The goal of this repository is to enable End to End Software Engineering research. It started in the source code as input and provide multiple process metrics that can be used as concepts in supervised learning.
While pridcitve models have value, we would like to take a step further and look for causal relations. For that we provide the source code in different dates. That enables using co-change analysis in order to identify likely causal relations. The source code also provides intervention points, were one can use the classical experimental methodology.
This repository contains the source code needed for the generation and some auxaliry data.
The main data is in different repositories since their volum is very large the sturcture is rather similar. The first batch of 1.8 million Java files from June 2021 is here The last batch is from December 2022, a year and a half later. The BigQuery github_repos scheme was update in the last time at November 27 2022 and therefore we cannot use it to further extend this repository.
See data sheet
Contains the commits, including their messages, in the two months after the source code was extraced.

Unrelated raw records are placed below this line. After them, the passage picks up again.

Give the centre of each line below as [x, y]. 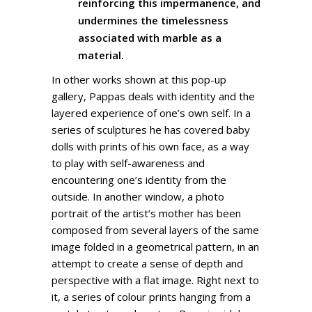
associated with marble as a [150, 37]
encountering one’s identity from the [139, 179]
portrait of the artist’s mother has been [146, 213]
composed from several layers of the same [155, 229]
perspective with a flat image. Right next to [155, 280]
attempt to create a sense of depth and [147, 263]
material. [101, 55]
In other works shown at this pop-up [139, 79]
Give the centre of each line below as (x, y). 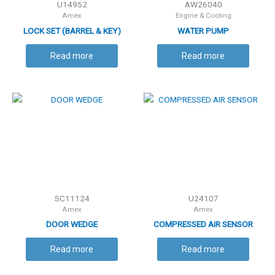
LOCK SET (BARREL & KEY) (72, 30)
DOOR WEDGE (72, 224)
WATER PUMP (203, 30)
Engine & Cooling (203, 15)
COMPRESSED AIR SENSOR (203, 224)
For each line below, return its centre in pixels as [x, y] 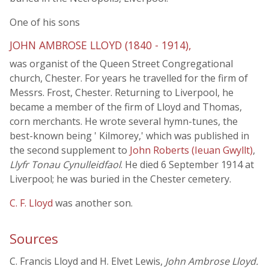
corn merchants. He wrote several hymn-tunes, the [124, 121]
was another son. [94, 203]
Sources [34, 239]
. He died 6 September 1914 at [187, 165]
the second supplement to [70, 150]
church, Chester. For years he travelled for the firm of [129, 78]
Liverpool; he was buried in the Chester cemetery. [120, 179]
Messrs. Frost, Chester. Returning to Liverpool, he [122, 92]
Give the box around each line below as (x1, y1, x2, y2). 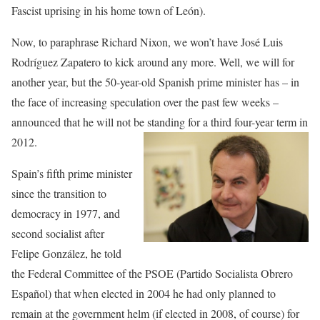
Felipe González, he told (11, 246, 121, 261)
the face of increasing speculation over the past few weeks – (11, 94, 279, 110)
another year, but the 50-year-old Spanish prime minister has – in (11, 74, 299, 90)
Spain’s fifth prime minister (11, 166, 132, 181)
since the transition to (11, 186, 106, 201)
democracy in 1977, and (11, 206, 120, 221)
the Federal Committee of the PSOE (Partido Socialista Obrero (11, 266, 293, 281)
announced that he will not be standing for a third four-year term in (11, 114, 308, 130)
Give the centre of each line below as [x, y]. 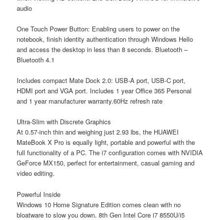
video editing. [36, 173]
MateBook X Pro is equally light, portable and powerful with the [106, 142]
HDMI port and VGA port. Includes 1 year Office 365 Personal [104, 91]
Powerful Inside [39, 194]
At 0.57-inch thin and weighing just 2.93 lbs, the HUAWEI [98, 132]
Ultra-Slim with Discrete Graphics [64, 122]
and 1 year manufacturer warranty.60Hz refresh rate [90, 101]
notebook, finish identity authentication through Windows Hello [105, 39]
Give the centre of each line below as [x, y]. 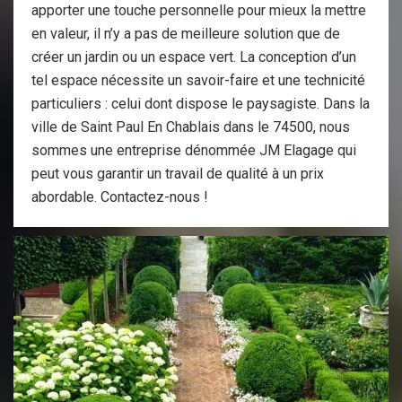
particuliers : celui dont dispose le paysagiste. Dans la [201, 104]
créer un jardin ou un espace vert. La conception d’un [194, 57]
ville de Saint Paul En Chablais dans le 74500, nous [191, 127]
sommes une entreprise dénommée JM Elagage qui [194, 150]
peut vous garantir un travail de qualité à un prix [178, 174]
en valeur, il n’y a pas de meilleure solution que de [186, 34]
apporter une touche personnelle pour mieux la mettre [199, 10]
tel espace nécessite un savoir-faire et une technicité [198, 80]
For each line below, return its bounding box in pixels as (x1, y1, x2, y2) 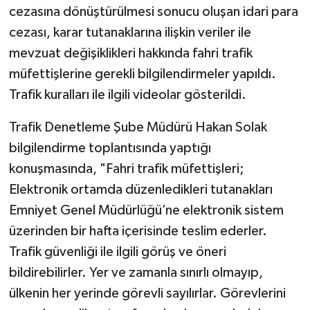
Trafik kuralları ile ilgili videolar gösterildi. (8, 88, 246, 102)
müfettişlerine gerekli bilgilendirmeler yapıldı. (8, 67, 276, 82)
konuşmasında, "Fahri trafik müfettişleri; (8, 162, 244, 176)
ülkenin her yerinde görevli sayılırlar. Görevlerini (8, 286, 286, 301)
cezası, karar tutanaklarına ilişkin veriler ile (8, 26, 251, 40)
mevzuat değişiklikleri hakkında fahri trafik (8, 46, 253, 61)
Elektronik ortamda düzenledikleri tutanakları (8, 183, 273, 197)
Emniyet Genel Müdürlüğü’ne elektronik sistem (8, 203, 284, 218)
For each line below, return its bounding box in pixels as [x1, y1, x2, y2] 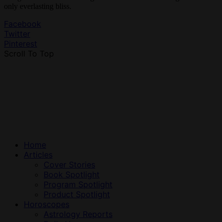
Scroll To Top [4, 49, 54, 59]
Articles [24, 150, 53, 160]
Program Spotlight [44, 179, 112, 190]
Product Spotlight [44, 189, 110, 200]
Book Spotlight [44, 169, 100, 180]
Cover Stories [44, 160, 95, 170]
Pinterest [4, 39, 37, 49]
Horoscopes [24, 199, 69, 210]
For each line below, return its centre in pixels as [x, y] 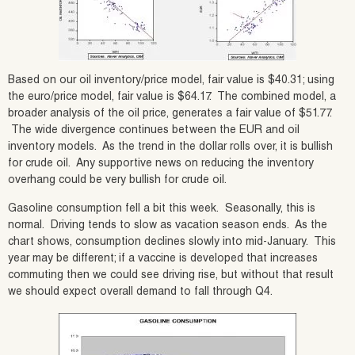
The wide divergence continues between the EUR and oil [154, 131]
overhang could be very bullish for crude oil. [117, 181]
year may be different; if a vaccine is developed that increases [163, 260]
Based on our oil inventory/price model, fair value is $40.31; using [171, 81]
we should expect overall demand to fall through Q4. [140, 293]
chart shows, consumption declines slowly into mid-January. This [172, 243]
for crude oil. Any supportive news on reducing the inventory [161, 164]
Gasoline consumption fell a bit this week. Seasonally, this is [162, 210]
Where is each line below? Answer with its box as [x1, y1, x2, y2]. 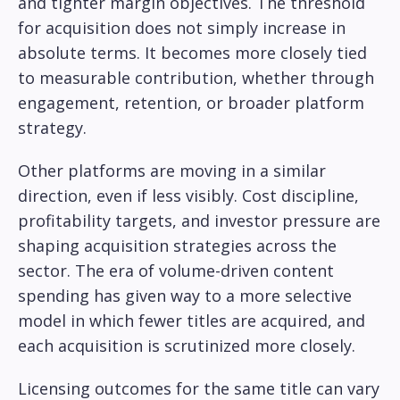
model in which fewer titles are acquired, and [18, 310, 365, 332]
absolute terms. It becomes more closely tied [18, 42, 367, 64]
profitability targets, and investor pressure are [18, 210, 380, 232]
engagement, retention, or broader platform [18, 92, 364, 114]
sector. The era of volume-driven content [18, 260, 334, 282]
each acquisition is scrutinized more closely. [18, 335, 355, 357]
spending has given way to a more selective [18, 285, 352, 307]
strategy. [18, 117, 87, 139]
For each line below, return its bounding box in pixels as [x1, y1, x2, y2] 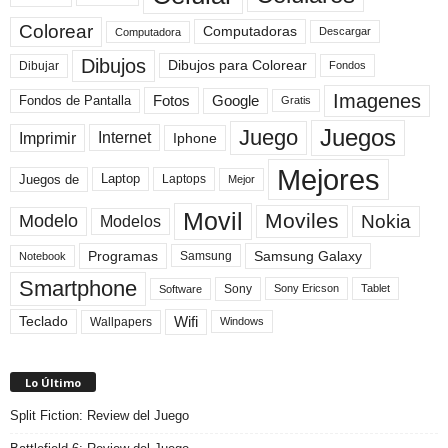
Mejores [277, 162, 380, 196]
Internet [98, 129, 151, 147]
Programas [88, 247, 158, 264]
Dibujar [19, 58, 59, 73]
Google [212, 92, 259, 109]
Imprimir [19, 128, 76, 147]
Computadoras [203, 24, 297, 40]
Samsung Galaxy [254, 247, 362, 264]
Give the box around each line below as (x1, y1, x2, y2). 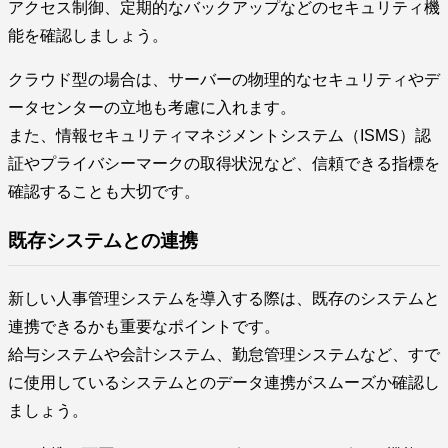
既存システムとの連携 (8, 229, 198, 251)
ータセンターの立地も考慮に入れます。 (8, 99, 296, 117)
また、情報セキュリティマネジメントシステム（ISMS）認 (8, 127, 431, 145)
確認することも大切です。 (8, 183, 200, 201)
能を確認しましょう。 (8, 27, 168, 45)
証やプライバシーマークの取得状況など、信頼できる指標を (8, 155, 440, 173)
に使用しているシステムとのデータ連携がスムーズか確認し (8, 373, 440, 391)
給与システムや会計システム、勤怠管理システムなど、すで (8, 345, 440, 363)
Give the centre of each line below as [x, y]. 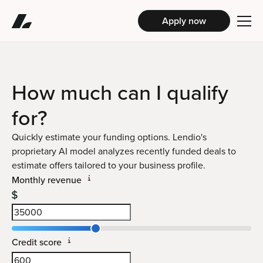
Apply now [184, 21]
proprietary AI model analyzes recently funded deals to [124, 151]
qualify [198, 92]
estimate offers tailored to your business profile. [109, 165]
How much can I [89, 92]
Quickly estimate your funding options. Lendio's [109, 137]
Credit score [37, 242]
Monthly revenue [47, 180]
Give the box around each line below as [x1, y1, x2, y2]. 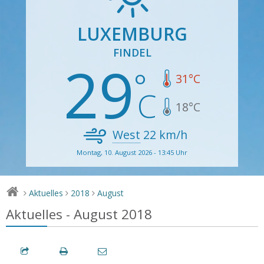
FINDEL [113, 45, 151, 60]
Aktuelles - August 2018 [6, 204, 152, 223]
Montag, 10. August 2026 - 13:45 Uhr [77, 147, 187, 157]
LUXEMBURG [77, 21, 187, 46]
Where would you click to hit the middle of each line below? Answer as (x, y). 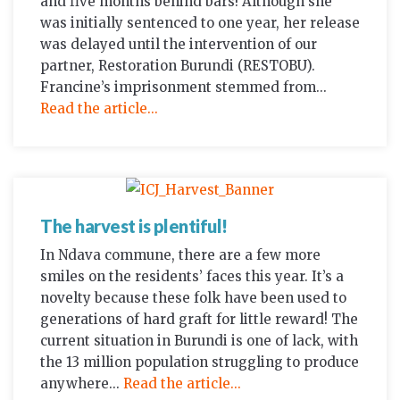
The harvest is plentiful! (134, 226)
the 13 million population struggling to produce (200, 362)
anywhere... (82, 384)
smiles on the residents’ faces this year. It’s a (192, 277)
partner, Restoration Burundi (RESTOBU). (178, 65)
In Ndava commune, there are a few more (180, 255)
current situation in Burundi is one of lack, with (199, 341)
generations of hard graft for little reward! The (199, 320)
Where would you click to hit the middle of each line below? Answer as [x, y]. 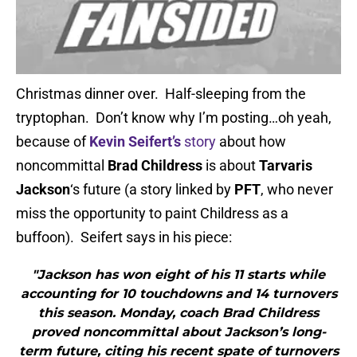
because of [53, 142]
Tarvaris [286, 166]
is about [231, 166]
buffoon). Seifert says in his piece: [124, 237]
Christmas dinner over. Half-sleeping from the [161, 94]
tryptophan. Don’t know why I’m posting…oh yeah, [174, 118]
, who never [297, 190]
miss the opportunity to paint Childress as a [152, 214]
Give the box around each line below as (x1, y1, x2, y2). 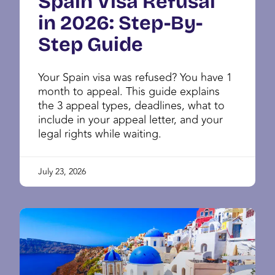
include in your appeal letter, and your (38, 110, 223, 128)
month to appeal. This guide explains (38, 82, 220, 100)
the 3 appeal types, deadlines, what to (38, 96, 225, 114)
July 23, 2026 (38, 165, 86, 178)
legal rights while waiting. (38, 125, 161, 142)
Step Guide (38, 32, 143, 56)
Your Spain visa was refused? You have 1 (38, 68, 232, 86)
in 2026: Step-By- (38, 10, 203, 35)
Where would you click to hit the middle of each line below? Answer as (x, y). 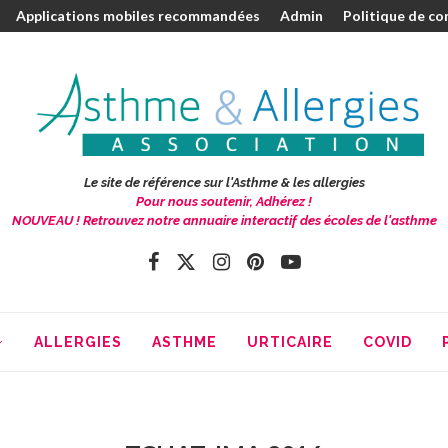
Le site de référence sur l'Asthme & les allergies (224, 182)
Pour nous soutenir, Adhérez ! (224, 201)
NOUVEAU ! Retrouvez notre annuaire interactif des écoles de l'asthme (224, 220)
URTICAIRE (290, 342)
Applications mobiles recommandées (138, 15)
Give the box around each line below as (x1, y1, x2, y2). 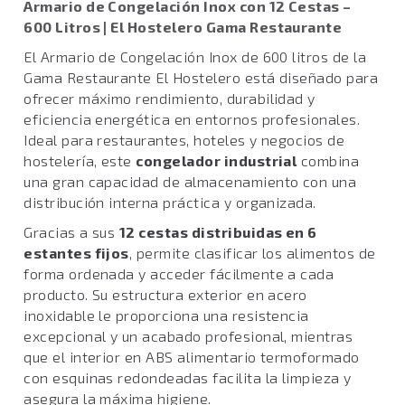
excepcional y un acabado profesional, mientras (24, 327, 353, 344)
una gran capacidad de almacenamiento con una (24, 173, 357, 190)
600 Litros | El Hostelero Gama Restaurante (24, 18, 343, 35)
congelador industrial (136, 152, 297, 169)
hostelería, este (24, 152, 137, 169)
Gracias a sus (24, 223, 119, 240)
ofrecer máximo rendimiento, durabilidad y (24, 89, 316, 107)
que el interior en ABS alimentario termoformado (24, 348, 360, 365)
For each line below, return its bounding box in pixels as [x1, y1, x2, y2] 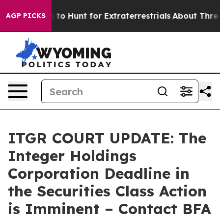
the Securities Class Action [8, 182, 207, 200]
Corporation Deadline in [8, 164, 190, 183]
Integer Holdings [8, 146, 137, 165]
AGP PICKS [6, 11, 46, 20]
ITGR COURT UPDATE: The [8, 129, 206, 147]
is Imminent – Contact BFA [8, 199, 211, 218]
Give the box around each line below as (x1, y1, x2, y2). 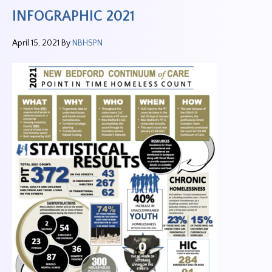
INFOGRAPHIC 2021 (12, 8, 135, 24)
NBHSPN (72, 38, 103, 48)
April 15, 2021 (12, 38, 59, 48)
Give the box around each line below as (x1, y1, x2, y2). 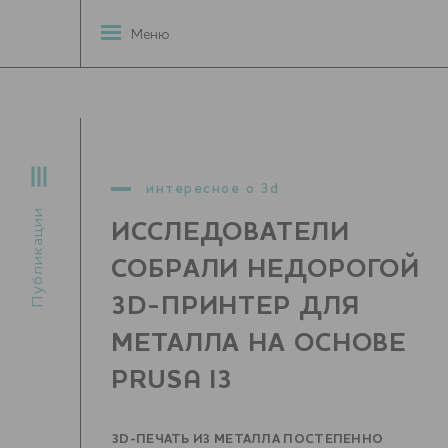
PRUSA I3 (111, 368, 234, 394)
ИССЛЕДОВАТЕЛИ (111, 220, 350, 246)
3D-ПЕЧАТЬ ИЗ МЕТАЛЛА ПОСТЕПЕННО (111, 433, 384, 446)
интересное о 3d (146, 182, 280, 196)
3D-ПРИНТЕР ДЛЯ (111, 294, 360, 320)
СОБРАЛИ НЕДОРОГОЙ (111, 257, 421, 283)
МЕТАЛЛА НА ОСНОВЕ (111, 331, 407, 357)
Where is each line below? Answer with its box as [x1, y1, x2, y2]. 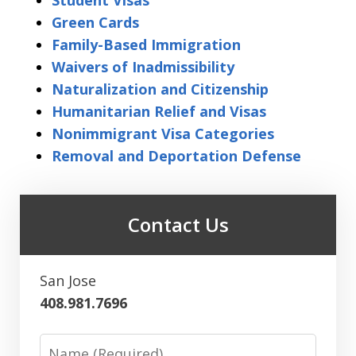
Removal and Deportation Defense [52, 146, 301, 165]
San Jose [40, 271, 96, 290]
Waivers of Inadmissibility [52, 57, 234, 76]
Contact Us [127, 211, 229, 238]
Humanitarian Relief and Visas [52, 102, 266, 121]
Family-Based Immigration [52, 35, 241, 54]
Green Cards [52, 13, 139, 32]
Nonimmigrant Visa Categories [52, 124, 274, 143]
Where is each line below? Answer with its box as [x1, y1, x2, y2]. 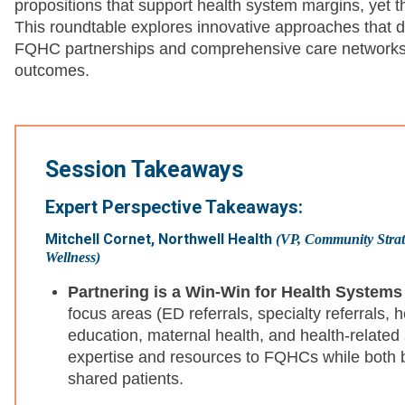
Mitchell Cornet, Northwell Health [45, 231, 276, 249]
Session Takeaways [45, 156, 243, 184]
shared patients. [68, 370, 184, 389]
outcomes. [14, 61, 89, 80]
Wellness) [45, 250, 100, 266]
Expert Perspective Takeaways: [45, 196, 303, 219]
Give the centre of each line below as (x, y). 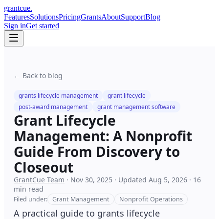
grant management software (136, 107)
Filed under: (31, 199)
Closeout (44, 167)
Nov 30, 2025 (91, 180)
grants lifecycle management (58, 96)
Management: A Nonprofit (103, 136)
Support (133, 17)
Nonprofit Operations (151, 199)
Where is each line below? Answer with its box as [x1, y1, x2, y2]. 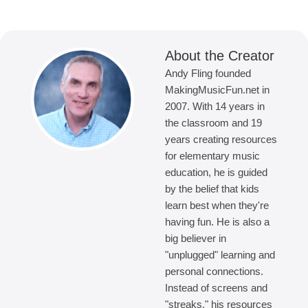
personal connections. [165, 265, 263, 278]
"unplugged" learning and [165, 249, 275, 261]
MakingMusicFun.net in [165, 84, 269, 96]
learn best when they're [165, 199, 269, 212]
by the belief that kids [165, 183, 259, 195]
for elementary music [165, 150, 260, 162]
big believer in [165, 232, 226, 245]
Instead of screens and [165, 282, 267, 294]

The files invloving the commits are given too.
The goal of this data is to enable comming up with new process metrics.
The samples are splited into train, validation and test files. Splits are done with psuedo random function to ease reproducability and being backward and forward compatible.
The first split is by the code repository. This are split and appear in different directories in zipped files. Inside each file, the samples (which are files in the subject repository) are also bing split into train, validation and test.
Notet the samples of the different splits should have similar properties. However, when spliting by repository, the repositories are different and do not have to have similar properties. This split is suitable for investigating domain adaptation.
If you publish results, please provide that on the test set so it will be camparable to others. In case that the volum of the train set is too high, you can use the validation set instead.
file_labels contains the process metrics for each file. Note that there are many metrics so the data set can be used for many tasks.
The program_repair file contains files modified once in the observed period. That make them suiable for program repair (as a bug fix or a refactor).
previous_file_properties include the file properties computed on the period prior to the extraction.
We compute pairs of easy/hard file. The pair are generated by three labeling functions:
- Files from a developer first period in the project vs. later.
- Files with many/few bugs byt the same developers.
- Files written quickly/longer by the same developer.
The evolvment of code enable defining a similarity function over them. Different versions of the sme file are similar, other files are not. Of course, the negtive set is much lerger so we require the negative to be files from the same project and directory and downsampling them. The content files in the code_similarity files contain thos chnage in the next version(e.g., August). The rest of the files should be taken from the currnet version (e.g., June).
The similarity file contains the labels.